Professor Owen Sansom, who led the research project and serves as director of the Cancer Research UK Scotland Institute and the University of Glasgow, explained: “Because NPM1 isn’t essential for normal adult tissue health, blocking it could be a safe way to treat certain cancers, like some hard-to-treat bowel and liver cancers.
“We found that if NPM1 is removed, cancer cells struggle to make proteins properly and this allows a tumour suppressor to activate, preventing cancer growth.
“Increasing numbers of people are affected by these cancers, with some treatments unfortunately limited for some patients, so finding a new way to tackle these cancers is crucial.”
The research forms part of the SpecifiCancer project, which examines why certain cancer-causing genes only trigger cancers in particular tissues. Scientists identified a method to target some of the genetic faults responsible for difficult-to-treat cancers in these organs.
Scotland records among the highest rates of bowel and liver cancer across the UK. Approximately 4,200 people receive a bowel cancer diagnosis annually in the UK, and it continues to be the second leading cause of cancer-related deaths in Scotland, taking roughly 1,700 lives each year.

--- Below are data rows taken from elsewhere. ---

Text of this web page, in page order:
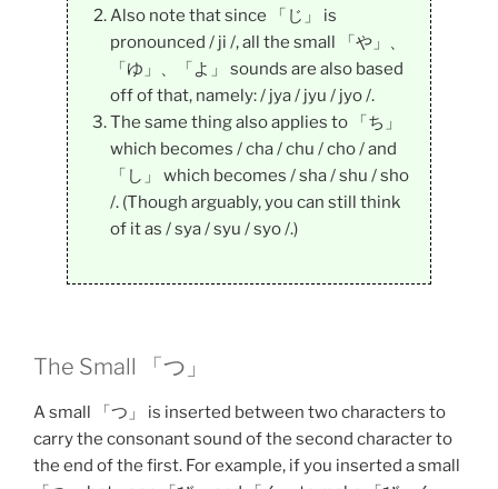
Also note that since 「じ」 is
pronounced / ji /, all the small 「や」、
「ゆ」、「よ」 sounds are also based
off of that, namely: / jya / jyu / jyo /.
The same thing also applies to 「ち」
which becomes / cha / chu / cho / and
「し」 which becomes / sha / shu / sho
/. (Though arguably, you can still think
of it as / sya / syu / syo /.)
The Small 「つ」
A small 「つ」 is inserted between two characters to
carry the consonant sound of the second character to
the end of the first. For example, if you inserted a small
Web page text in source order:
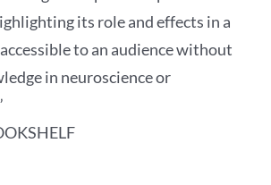
its role and effects in a
to an audience without
in neuroscience or
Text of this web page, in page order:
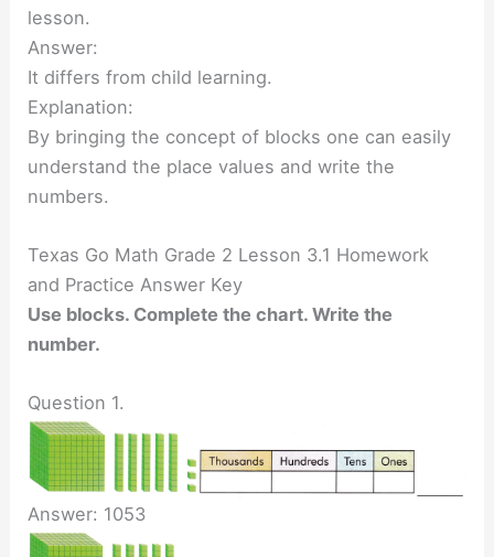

Recent research from the American Cancer Society, published in The Lancet Oncology, revealed that early-onset bowel cancer rates among adults aged 25-49 are increasing in 27 of the 50 countries examined, with rates rising more rapidly in young Scottish and English women than in young men.
Around 670 people lose their lives to liver cancer in Scotland annually. Proteins are vital for constructing bodily structures, including skin, hair and other tissues, but occasionally the body’s messaging system malfunctions, leading to tumour development.
Such malfunctions can stem from mutations in the body’s messaging system, which relay incorrect instructions from DNA, triggering uncontrolled cell growth. SpecifiCancer received joint funding from Cancer Research UK and the Mark Foundation for Cancer Research in 2019 to explore why certain cancer-causing genes only trigger cancers in particular tissues, searching for patterns that could lead to more personalised treatments for patients or specific body regions.
The latest study concentrated on bowel and liver cancers, though the research team anticipates their discoveries could apply to other cancer types. Scientists will now look for medical therapies that can prevent the creation of the NPM1 protein.
Current treatments are capable of slowing tumour development, so if a novel drug targeting NPM1 in a similar manner can be identified, it might offer a secure and efficient approach to treating specific cancers.
Dr David Scott, director of Cancer Grand Challenges, said: “Scientific breakthroughs like this demonstrate the power of Cancer Grand Challenges to bring together the world’s best minds to transform our understanding of how cancer starts and, crucially, how we treat it.
“By scrutinising the fundamental processes that drive cancer, we can tackle the disease at its beginnings, driving progress towards real-world impact for people affected by cancer.”